- [What the exercise asks] Transcribe, word for word and without additions, each line below from the one containing "This function increments" through the one containing "This function starts", both ends included.

(Recorded data)

━━━━━━━━━━

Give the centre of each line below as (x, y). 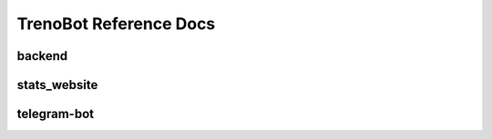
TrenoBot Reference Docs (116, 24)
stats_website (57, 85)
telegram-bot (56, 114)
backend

━━━━━━━━━━

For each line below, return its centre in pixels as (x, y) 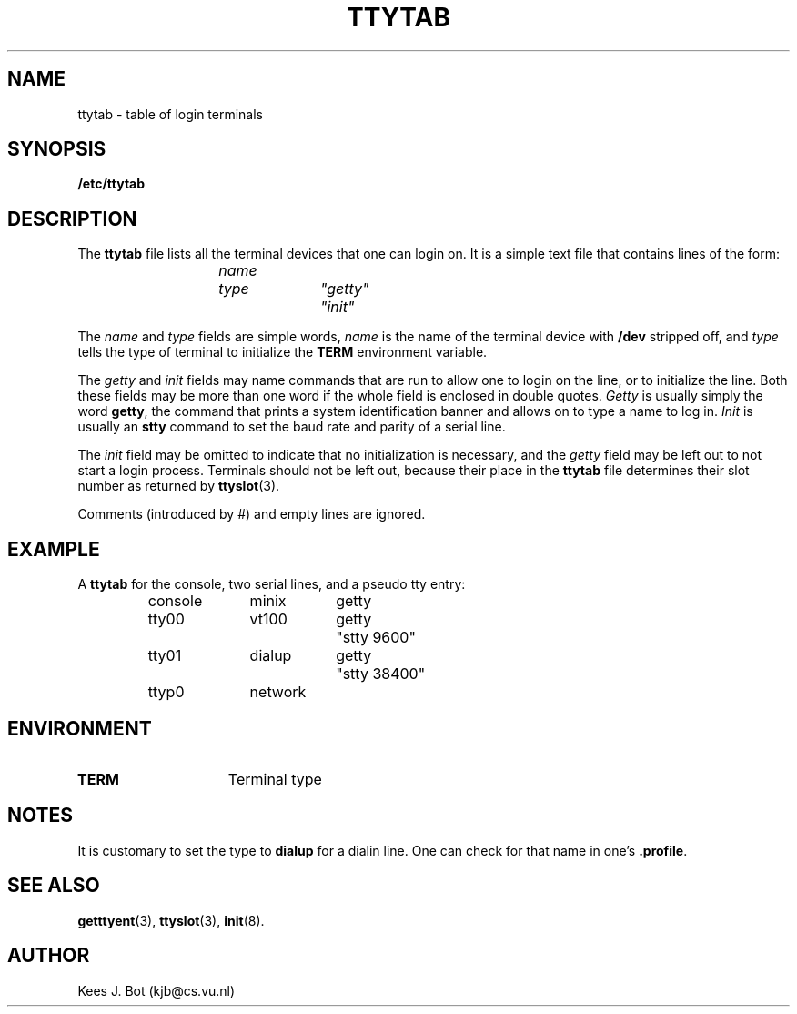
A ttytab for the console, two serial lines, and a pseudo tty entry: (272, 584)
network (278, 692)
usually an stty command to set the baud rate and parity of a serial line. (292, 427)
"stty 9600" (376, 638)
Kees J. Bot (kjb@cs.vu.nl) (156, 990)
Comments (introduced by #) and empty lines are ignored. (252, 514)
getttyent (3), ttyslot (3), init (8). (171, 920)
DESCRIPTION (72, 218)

━━━━━━━━━━

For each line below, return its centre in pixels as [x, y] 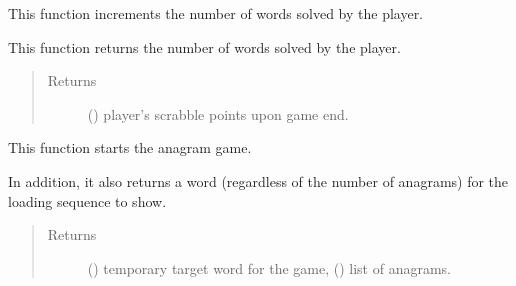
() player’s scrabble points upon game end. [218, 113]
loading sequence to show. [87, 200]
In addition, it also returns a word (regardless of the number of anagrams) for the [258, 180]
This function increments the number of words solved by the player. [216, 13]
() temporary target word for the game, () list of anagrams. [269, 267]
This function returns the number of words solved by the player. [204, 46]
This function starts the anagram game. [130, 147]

━━━━━━━━━━

- [Problem solution]
This function increments the number of words solved by the player. [216, 13]
() temporary target word for the game, () list of anagrams. [269, 267]
This function returns the number of words solved by the player. [204, 46]
This function starts the anagram game. [130, 147]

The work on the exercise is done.